Transaction Advisors
MLT Aikins acted as legal counsel for EIC. EY Orenda Corporate Finance Inc. acted as financial advisor and McDougall Gauley acted as legal counsel to DryAir in connection with the transaction.
About Exchange Income Corporation
Exchange Income Corporation is a diversified acquisition-oriented company, focused in two segments: aerospace, aviation and manufacturing. The Corporation uses a disciplined acquisition strategy to identify already profitable, well-established companies that have strong management teams, generate steady cash flow, operate in niche markets and have opportunities for organic growth. For more information on the Corporation, please visit www.ExchangeIncomeCorp.ca. Additional information relating to the Corporation, including all public filings, is available on SEDAR (www.sedar.com).
About DryAir
Founded in 1994 by Claude Bourgault, DryAir is one of the world’s leading manufacturers of portable hydronic (glycol-based) climate-controlled equipment. The Company’s head office and manufacturing facilities are in St. Brieux, Saskatchewan. For more information on DryAir, please visit www.dryair.ca.

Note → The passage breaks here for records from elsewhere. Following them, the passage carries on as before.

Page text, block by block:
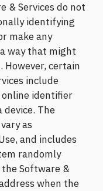
& Services do not
identifying
make any
way that might
certain
include
identifier
device. The
as
and includes
randomly
Software &
when the

Caution concerning forward-looking statements
The statements contained in this news release that are forward-looking are based on current expectations and are subject to a number of uncertainties and risks, and actual results may differ materially. These uncertainties and risks include, but are not limited to, risks related to the remaining effects from the COVID-19 pandemic, external risks, operational risks, financial risks and human capital risks. External risks include, but are not limited to, risks associated with economic and geopolitical conditions, competition, availability of government funding for First Nations health care, access to capital, general market trends and innovation, risks associated with uninsured losses, climate and climate related risks, acts of terrorism, pandemic, level and timing of defence spending and security programs and risks associated with environment, social and governance policies and criteria. Operational risks include, but are not limited to, significant contracts and customers, operational performance and growth, laws, regulations and standards, acquisitions, concentration and diversification, access to parts and relationships with key suppliers, casualty losses, environmental liability, dependence on information systems and technology, international operations, fluctuations in sales and purchase prices of aviation related assets, warranties and performance guarantees, global offset and intellectual property risks. Financial risks include, but are not limited to, availability of future financing, income tax matters, commodity and other inputs, foreign exchange, interest rates, compliance with credit facility and other trust indentures, ability to declare dividends, unpredictability and volatility of security pricing, shareholder dilution and other credit risk. Human capital risks include, but are not limited to, reliance on key personnel, retaining employees and maintenance of appropriate labour relations and potential conflicts of interest.
Except as required by Canadian Securities Law, Exchange Income Corporation does not undertake to update any forward-looking statements; such statements speak only as of the date made. Further information about these and other risks and uncertainties can be found in the disclosure documents filed by Exchange Income Corporation with the securities regulatory authorities, available at www.sedar.com.